After you have installed all the necessary software, generated a config file for your analysis batch, and created a personal profile for submitting to the cluster, you are ready to run the pipeline. Make sure the UM-CoV-Seq
environment is activated, and that the UM-CoV-Seq
folder is your working directory. Then, execute:
snakemake -s pipe_reads_to_lineages.smk --configfile config_files/config_BATCH.yaml --profile profiles/YOUR_SNAKE_PROFILE_FOLDER/ --dryrun
The --dryrun
flag means that snakemake
will figure out what jobs it needs to do without actually running/submitting any of the jobs. It's good practice to do a dry run before you actually run the pipeline, to make sure it is doing what you think it should be doing. In particular, check that the number of total jobs matches your expectations: trimming and mapping steps need to happen for every sample, while most other steps should occur once. If all looks as it should, simplt remove the --dryrun
flag to run the job for real:
snakemake -s pipe_reads_to_lineages.smk --configfile config_files/config_BATCH.yaml --profile profiles/YOUR_SNAKE_PROFILE_FOLDER/
And that should do it. As a final example, here's what the command looks like to analyze batch V4R1 using Tim's snakemake profile:
snakemake -s pipe_reads_to_lineages.smk --configfile config_files/config_V4R1.yaml --profile profiles/TJT/
In general, I would recommend running the pipeline within screen
or tmux
, as the pipeline can take a while (1-2 hours, depending on depth of sequencing and number of samples). The first run of the pipeline will be especially long, as some R
packages need to be downloaded and installed.

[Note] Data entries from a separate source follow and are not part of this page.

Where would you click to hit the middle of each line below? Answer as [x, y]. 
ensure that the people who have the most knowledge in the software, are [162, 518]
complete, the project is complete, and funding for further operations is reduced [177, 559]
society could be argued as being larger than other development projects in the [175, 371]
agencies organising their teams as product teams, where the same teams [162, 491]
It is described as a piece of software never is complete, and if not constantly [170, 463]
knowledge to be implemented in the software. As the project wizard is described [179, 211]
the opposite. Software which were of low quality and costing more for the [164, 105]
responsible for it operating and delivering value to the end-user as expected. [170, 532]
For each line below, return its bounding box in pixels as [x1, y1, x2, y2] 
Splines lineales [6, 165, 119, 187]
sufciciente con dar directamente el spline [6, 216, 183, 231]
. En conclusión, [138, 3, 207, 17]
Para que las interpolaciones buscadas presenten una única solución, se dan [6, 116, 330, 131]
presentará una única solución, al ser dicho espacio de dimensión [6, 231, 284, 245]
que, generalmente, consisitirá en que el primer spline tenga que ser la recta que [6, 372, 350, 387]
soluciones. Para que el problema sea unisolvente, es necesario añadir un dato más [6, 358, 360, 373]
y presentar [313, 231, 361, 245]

The reference genome is included in the folder SARS-CoV-2-refseq
. It contains the full nucleotide assembly as well as the protein sequences and annotation information.
This genome was downloaded from NCBI Accession NC_045512 on June 10, 2021.
More information can be found on NCBI's SARS-CoV-2 Resources page
This repository also contains the ProblematicSites_SARS-CoV2 repository as a subtree, as there are several consistent errors in SARS-CoV-2 alignments that identify sites that should be removed from subsequent analyses (see: Masking strategies for SARS-CoV-2 alignments).
Instead of putting it in the conda environment, We have also included the NextClade binary within the repo.
- Automatically generate GISAID output table.
- Decide on best practices for Pangolin versioning, and then implement. E.g., if we want to peg to a certain version, put that in the conda environment. Or, if we want to check for and update pangolin every time we reun pipeline, add in a rule or line of code to do that.
- Figure out basespace command line, create a way to automatically download new data (either as part of this pipeline, or another way).
- Now that iVar variant calling and iVar consensus are working from the same mpileup command, tidy that up so there's only the one pileup.
- Run FastQC, or some other QC, immediately on the raw data? May be useful for diagnosing issues, though a lot of what we'd get from FastQC we probably already have from the Illumina software with the MiSeq.
- More quality filtering during mapping? Could be more stringent in some spots. May be worth testing to see if it makes a difference.
- Make use of the conda tools within
snakemake
? In theory, could set things up so that this whole pipeline has only 2 user-managed dependencies (snakemake
andconda
/mamba
).snakemkae
would handle the rest of the installing throughconda
environments for each rule. - Allow more flexibility in input file names? .fasta/.fa/.fastq/.fq, .gz or not? Right now, just works on files with
.fastq.gz
as their extension. - Mark all intermediate files as temp in snakemake, to save disk space? Not that useful now, maybe once it is finalized?
- Improve Nextclade? Edit default for QC, use our own .gff (which didn't work initially), etc.
- Improve the readgroup function? pull the first line of the FASTA and parse it to get a little more info, instead of the pretty simple stuff I'm doing currently.
- Add a rule to plot the DAG?
- Add a rule to output a .yml file of the conda environment used?